This seems like it should be simple but as a complete beginner to SQL, I've spent a large amount of time trying to figure this out without any luck
Say I have a dataframe in R like this:
df1 <- data.frame(value = c(1, 2, 3, 4),
ID = c("foo", "bar", "baz", "waffle"))
# value ID
# 1 1 foo
# 2 2 bar
# 3 3 baz
# 4 4 waffle
I can load it into a SQLite database easily:
table_name <- "mytable"
library("RSQLite")
con <- dbConnect(RSQLite::SQLite(), ":memory:")
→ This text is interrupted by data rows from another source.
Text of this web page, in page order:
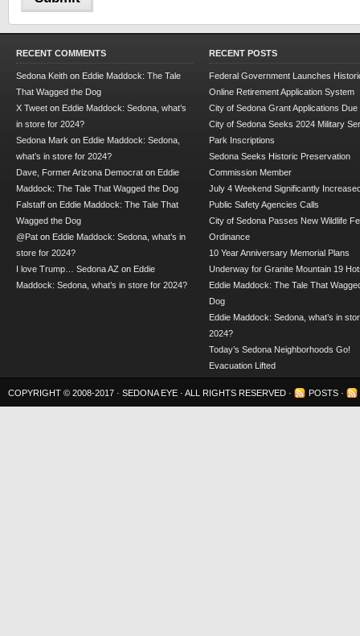
RECENT COMMENTS
Sedona Keith on Eddie Maddock: The Tale
That Wagged the Dog
X Tweet on Eddie Maddock: Sedona, what’s
in store for 2024?
Sedona Mark on Eddie Maddock: Sedona,
what’s in store for 2024?
Dave, Former Arizona Democrat on Eddie
Maddock: The Tale That Wagged the Dog
Falstaff on Eddie Maddock: The Tale That
Wagged the Dog
@Pat on Eddie Maddock: Sedona, what’s in
store for 2024?
I love Trump… Sedona AZ on Eddie
Maddock: Sedona, what’s in store for 2024?
RECENT POSTS
Federal Government Launches
Online Retirement Application System
City of Sedona Grant Applications Due
City of Sedona Seeks 2024 Military
Park Inscriptions
Sedona Seeks Historic Preservation
Commission Member
July 4 Weekend Significantly
Public Safety Agencies Calls
City of Sedona Passes New Wildlife
Ordinance
10 Year Anniversary Memorial Plans
Underway for Granite Mountain 19
Eddie Maddock: The Tale That
Dog
Eddie Maddock: Sedona, what’s in
2024?
Today’s Sedona Neighborhoods Go!
Evacuation Lifted
COPYRIGHT © 2008-2017 · SEDONA EYE · ALL RIGHTS RESERVED · POSTS ·

dbWriteTable(con, table_name, df1, row.names = FALSE)
dbListTables(con)
# [1] "mytable"
Now say I create another dataframe, that has a mix of
entries which are exactly the same as the first df
entries which are partially present in the first df but have updated values
entries which are not present in the first df
-
df2 <- data.frame(value = c(1, 3, 5, 6),
ID = c("foo", "bar", "abc", "zzz"))
# value ID
# 1 1 foo # present in df1
# 2 3 bar # updated from df1
# 3 5 abc # not in df1
# 4 6 zzz # not in df1
Now, I want to update my SQLite table with this new dataframe;
currently existing entries which are exactly the same should be skipped
currently existing entries which are different should be updated
new entries should be appended
-
My best guess is that the code required would be structured like this:
if(! dbExistsTable(con, table_name)){
# write the df2 to table, if the table doesn't already exist
dbWriteTable(con, table_name, df2, row.names = FALSE)
} else {
# update the entries in the table with the entries in df2
for(i in seq(nrow(df2))){
irow <- df2[i, ]
# check if irow is already in the table
# if its already in the table, update the table's irow entry if its different
# otherwise append irow to the table
# or break() if irow is already present and identical
}
}
But what code would be used to actually check if the row (irow
) is already present in the SQLite, and then update it? It seems like it might be some usage of dbBind()
but I haven't been able to find a working example of how to use it for this purpose, and the docs are not clear. Is this kind of method going to be efficient for millions of entries and an arbitrary number of columns?